Как можно более осторожно взобравшись в седло, я дал Инхлгунгвилмгу время свыкнуться с непривычной ношей и затем легонько тронул его бока пятками, предлагая двинуться вперед. Я не решался понукать его, однако Инхлгунгвилмг, отчасти из озорства, а отчасти пожелав испытать мастерство своего наездника, вдруг взбрыкнул и припустился галопом. Признаюсь, в качестве мореплаватетеля мне не часто выпадала возможность поупражняться в верховой езде, поэтому, дабы избежать позорного падения, я был вынужден изо всех сил вцепиться в густую гриву Инхлгунгвилмга. Но, вопреки моим опасениям, подобное обращение не возмутило и даже, напротив, изрядно развеселило его. Мы сделали несколько кругов, приноравливаясь друг к другу; заметно было, что то удивительное чувство единения лошади и седока, каковое достигается слаженностью движений при езде (и до которого, сказать по совести, нам обоим было еще далеко), пришлось Инхлгунгвилмгу по душе.
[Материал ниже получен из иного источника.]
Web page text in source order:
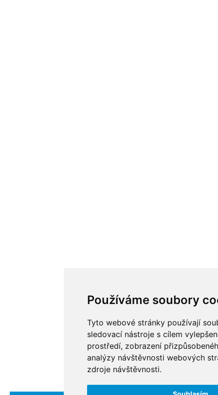
Používáme soubory
Tyto webové stránky používají
sledovací nástroje s cílem
prostředí, zobrazení
analýzy návštěvnosti webových
zdroje návštěvnosti.
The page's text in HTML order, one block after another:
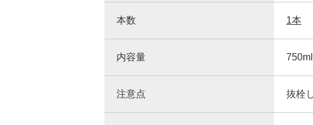
本数 1本
内容量 750ml
注意点 抜栓
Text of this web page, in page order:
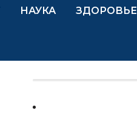
НАУКА ЗДОРОВЬЕ
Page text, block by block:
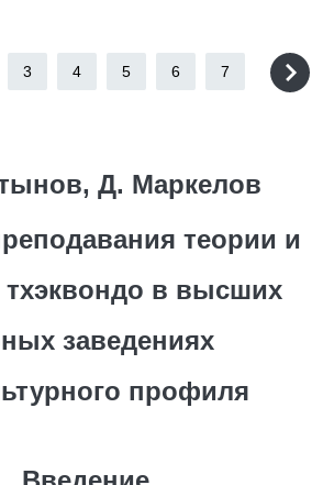
3 4 5 6 7
Д. Маркелов
теории и
тхэквондо в высших
заведениях
профиля

С того дня мы регулярно повторяли эти упражнения, и наши верховые прогулки с каждым разом становились все продолжительнее. Поскольку в Гуигнгнмии нет такого изобретения, как подковы, я старался так выбирать маршрут, чтобы путь пролегал не по дороге, а по лугу, где земля более мягкая. Свои прогулки мы обычно завершали у речки, в которой я заботливо купал разгоряченного скачкой Инхлгунгвилмга.
Здесь я не могу вновь не остановиться на восторженном описании этого красивейшего творения природы. Еще не вполне сформировавшийся для взрослого жеребца, Инхлгунгвилмг обладал необыкновенно хрупким и деликатным сложением, а мускулатура его была гораздо легче и пластичнее, чем у большинства арабских скакунов. Он не отличался высоким ростом (высота в холке его составляла чуть менее пяти футов), но при этом все его пропорции были идеальны: небольшая аккуратная голова на длинной грациозной шее, необыкновенно изящная морда с нежными розовыми ноздрями, плавная линия спины, упругий круп, точеные ноги. Следует также отметить, что Инхлгунгвилмг передвигался иноходью, что среди гуигнгнмов явление еще более редкое, нежели у наших лошадей. Грива и хвост (такие же белоснежные, как и весь он) были удивительно мягкими и шелковистыми – гораздо тоньше обычного конского волоса. Но сильнее всего меня завораживали в Инхлгунгвилмге глаза: они были угольно-черные, чрезвычайно выразительные и своим чудным влажным блеском напоминали два больших агата. Такие глаза можно встретить разве что у андалузских красавиц в пору их расцвета (я умолчу о водянисто-блеклых взорах наших английских дам). Впрочем, всякое сравнение с йеху, пусть даже самыми красивыми представителями этого вида, оскорбительно для высшего существа, каковым является любой гуигнгнм.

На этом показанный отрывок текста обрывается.